Im Nebenzimmer übte jemand sehr auf dem Klavier.
»… und dann, was ich sagen wollte,« quetschte der Vater hervor, »ich möchte mal nach dem Buch fragen, ob es Ihnen gefallen hat und ob Sie es vielleicht aushaben?«
»Sie wissen doch – das Buch von mir, das schöne Buch, was ich Ihnen vor drei Wochen geliehen habe.«
»Ach so, ja. Jetzt fällt es mir ein. – Ja, wo habe ich das?«
Dem Vater standen dicke Angstperlen auf der Stirn.
»Warten Sie einmal, da muß ich meine Frau fragen. Haben Sie denn das Buch so nötig?«
Herr Mehlenzell verließ murmelnd das Zimmer.
Im Nebenzimmer spielte man zum siebenten Male »Mädchen, warum weinest Du.«
Der Vater ging an die halb geöffnete Tür und schaute hinein. Lenchen Mehlenzell saß am Klavier.
Man hatte auf einen Stuhl Bücher gelegt, damit Lenchen hoch genug saß.

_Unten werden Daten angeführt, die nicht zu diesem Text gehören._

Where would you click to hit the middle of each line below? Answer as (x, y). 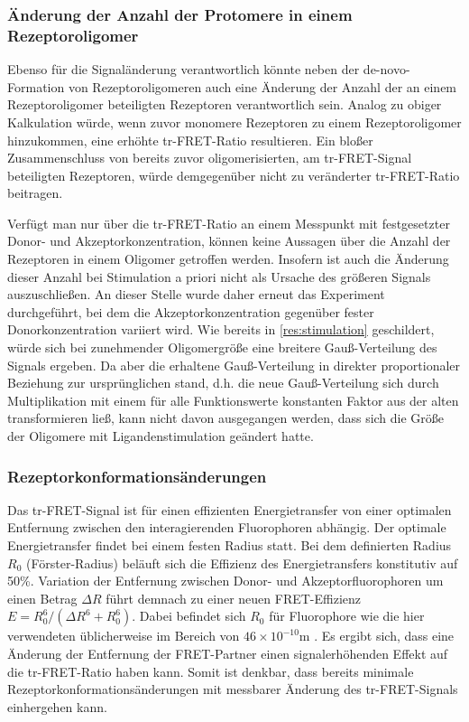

Der Vater war einer Ohnmacht nahe; Lenchen saß auf dem prächtigen Buch!
Der Vater war sonst nicht roh. Er stürzte aus dem Hinterhalt auf das nichtsahnende Kind und warf es von seinem Sitz, ergriff das Buch und floh.
Zu Hause. – Das Buch wurde geprüft, es hatte gelitten. Man hatte auf dem Deckel etwas geschnitten, etwas Fettiges, scheinbar Wurst. Es mußte häufig gefallen sein, die Ecken waren verbogen und die Seiten saßen teilweise lose im Rücken.
Mit zitternder Hand blätterte der Vater in dem Buch.
Seite 1, 2, 3, 4, 5, 6, 7, 8, 9, 10, 11, 12, 40 – der Vater wurde stutzig … 41, 42, 43, 44, 13, 14, 15, 58, 59, 60, 61, 16 – der Vater wurde grün im Gesicht … 17, 18, 19, 20, 21, 22, 23, 24, 25, 105, 106, 107, 108 – dem Vater fiel sein Glasauge aus dem Kopf … 109, 110 – jetzt wurden die Seiten kleiner, sehr seltsam … 111, 112. Seite 110 schloß »Wanderburschen, wandert zu in die weite Welt hinaus,« und es ging weiter auf Seite 111 »mit der weißen, aristokratischen Hand durch das gewellte Haar und ging erregt auf Leonie zu.« In Vaters Buch kam keine Leonie vor. Der Vater bekam einen eiförmigen Kopf.
Der Vater erschlug die Mutter.
Aus dem Buch fiel eine Ansichtskarte an Frau Mehlenzell aus Saarbrücken und ein Zettel mit den denkwürdigen Worten: »2 Paar Socken, 3 Kragen, 1 Taschentuch, 1 Vorhemdchen, 1 Paar Manschetten.«
Der Vater sprang am Fenster hinaus und brach das Genick.